Ibrahim Kholilul Rohman is head of IFG Progress, where Erin Glory Pavayosa Ginting serves as a research associate. The views expressed are personal.
Indonesia has long positioned cooperatives as the cornerstone and constitutional center of its economic development. Rooted in and explicitly referenced by Article 33 of the 1945 Constitution, cooperatives are envisioned not merely as business entities but as institutional embodiments of collective ownership and democratic control.

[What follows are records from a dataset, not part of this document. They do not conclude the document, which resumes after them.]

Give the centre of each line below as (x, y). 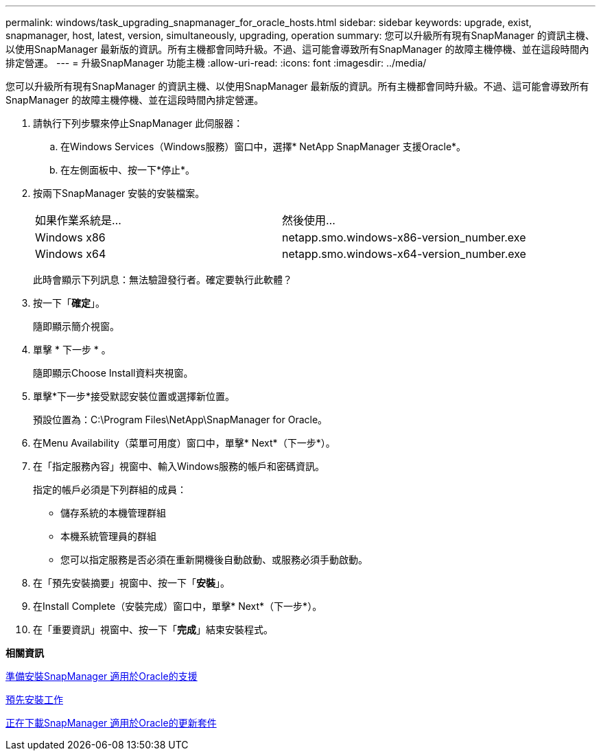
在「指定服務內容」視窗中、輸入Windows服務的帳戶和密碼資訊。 (179, 466)
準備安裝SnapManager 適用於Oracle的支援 (102, 676)
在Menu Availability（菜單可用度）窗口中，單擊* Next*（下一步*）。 (184, 443)
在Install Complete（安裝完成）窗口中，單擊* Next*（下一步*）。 (178, 606)
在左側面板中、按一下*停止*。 (128, 170)
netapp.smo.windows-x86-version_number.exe (404, 237)
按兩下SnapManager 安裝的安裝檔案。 (119, 193)
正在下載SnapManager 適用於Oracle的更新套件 (111, 723)

The 2025–2029 National Medium-Term Development Plan reinforces this ambition, identifying cooperatives as primary vehicles for inclusive growth, micro, small and medium enterprise (MSME) empowerment, and community-based economic sovereignty. The role of cooperatives as engines of development is arguably more critical now than ever, particularly through the establishment of the Red and White Cooperatives, one of President Prabowo Subianto’s signature programs.
To support this initiative, just recently Finance Minister Purbaya Yudhi Sadewa issued Regulation No. 7/2026, mandating that 58.03 percent of the 2026 Village Fund allocation, amounting to Rp 34.57 trillion (US$2 billion), be directed toward cooperative development. This leaves approximately Rp 25 trillion for regular village priorities, representing a massive fiscal bet on the cooperative model's efficacy. The crucial question remains: What does empirical data from Statistics Indonesia (BPS) tell us about the actual performance of these institutions?
A comprehensive assessment by IFG Progress, covering 514 regencies and municipalities and drawing from SUSENAS, SAKERNAS, and PODES data, offers vital nuance. The study analyzes three key regional economic indicators driven by cooperative establishments: regional gross domestic product growth, unemployment rates and average household consumption.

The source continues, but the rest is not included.